La cinquième édition du forum de Paris sur la paix s’est tenue du 11 au 12 novembre dernier. Ce forum est créé en 2018 pour relancer le multilatéralisme dans les relations internationales. Pour cette cinquième édition, le forum sur la paix est consacré aux crises multidimensionnelles, de la pandémie au réchauffement climatique en passant par la guerre en Ukraine.

Fondée sur l’idée que la coopération internationale est essentielle pour relever les défis mondiaux et assurer une paix durable, le forum de Paris sur la paix a vocation à rassembler et faire interagir, chaque année, sous un même toit, tous les acteurs de la gouvernance mondiale. Chaque année depuis 2018, le forum sur la paix met en lumière des projets ou initiatives de gouvernance en proposant des solutions et des actions concrètes face aux défis mondiaux. Ces solutions se distinguent par leur dimension internationale et multi-acteurs, et par leur capacité à créer un changement durable au sein de la gouvernance mondiale.
« Depuis 2018, réunis au forum de Paris sur la paix, nous mettons en lumière des projets ou des initiatives de gouvernance en proposant des solutions et des actions concrètes face aux défis mondiaux. Les grands défis d’aujourd’hui se résument à la lutte contre le réchauffement climatique, les efforts pour atteindre les objectifs de développement durable et renforcer nos systèmes de santé, la coopération économique renforcée, ainsi que la gestion commune des biens publics mondiaux. Comme vous le savez, la pandémie de la Covid-19 a mis à mal bien des projets et a réduit bien d’espérance », a déclaré le chef de l’Etat comorien, Azali Assoumani.
Selon lui, les guerres multiples partout dans le monde engendrent entre autres : une crise humanitaire, une hausse de l’inflation et des prix de l’énergie, une insécurité alimentaire et des perturbations économiques et d’approvisionnement. « Ce n’est pas sans raison que cette édition du forum de Paris sur la paix se concentre sur le thème « Surmonter la multi-crise » et sur la prévention d’une polarisation mondiale. « Catalyser les solutions climatiques et environnementales, puisque tel est le thème qui nous est assigné, est un défi ambitieux qui demande un engagement sans faille de notre part », a-t-il indiqué.
Volet climat
« L’urgence climatique et environnementale est manifeste et je me permets de le dire devant un auditoire ami, cette urgence n’est pas de notre fait à nous, les pays du Sud. Elle est d’abord la conséquence du développement industriel, depuis le 19ème siècle, sur le fondement d’économies carbonées et d’énergies fossiles. Cela dit, je ne chercherai pas ici à préciser les responsabilités des uns et des autres. Nous sommes tous embarqués dans le même bateau. Un bateau qui prend l’eau avec la menace, à peine voilée, de rendre à court terme la vie humaine de plus en plus difficile sur cette planète.

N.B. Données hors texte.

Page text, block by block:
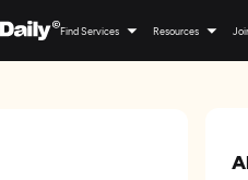
Find Services Resources

Selon le président Azali, beaucoup d’efforts incontestables sont déployés par la communauté internationale et notamment des pays du Nord pour mettre en place des fonds multilatéraux au service d’une croissance verte. « Certes, l’intention est louable, et l’ambition est élevée. Toutefois, il faut reconnaître, hélas, que les avancées ne sont pas à la hauteur des attentes légitimes des pays concernés. Et cela, mesdames et messieurs, parce que nos pays du Sud, et je pense en particulier aux plus petits d’entre eux, ont énormément de mal à faire face à la lourde bureaucratie liée à ces nouveaux instruments financiers. De ce fait, nos pays n’ont pas les ressources humaines et administratives pour bénéficier, comme ils le devraient, de cette manne financière qui demeure donc largement théorique. Ce goulot d’étranglement est insupportable et constitue, je le dis très simplement, une des causes de ce scepticisme ambiant. Cela étant dit, nous ne récusons pas l’intérêt d’une approche mondialisée des problèmes environnementaux », ajoute-t-il.
Le président Azali a insisté sur la vision stratégique que les Etats insulaires devraient avoir de la mer et de ses ressources, en tant qu’élément majeur de régulation de l’environnement et du climat. « En le disant, j’ai surtout conscience que nos espaces maritimes ne conditionnent pas seulement la vie des populations insulaires et côtières mais de tous les peuples du monde. En effet, par leur puissance, leur impact majeur sur les écosystèmes, sur le climat et sur les précipitations, c’est-à-dire sur l’agriculture et les ressources en eau, les océans sont la clé de la régulation du futur de toute notre planète. En plaçant les océans au cœur de nos préoccupations, nous prendrons en compte 71% de la surface du globe qui régule à plus de 80% le climat de la Terre. Nous devons passer des promesses à l’action car nous n’avons plus le temps de parler, mais seulement le devoir d’agir et comme le disait Pascal Lamy le temps de trouver des solutions », a-t-il conclu.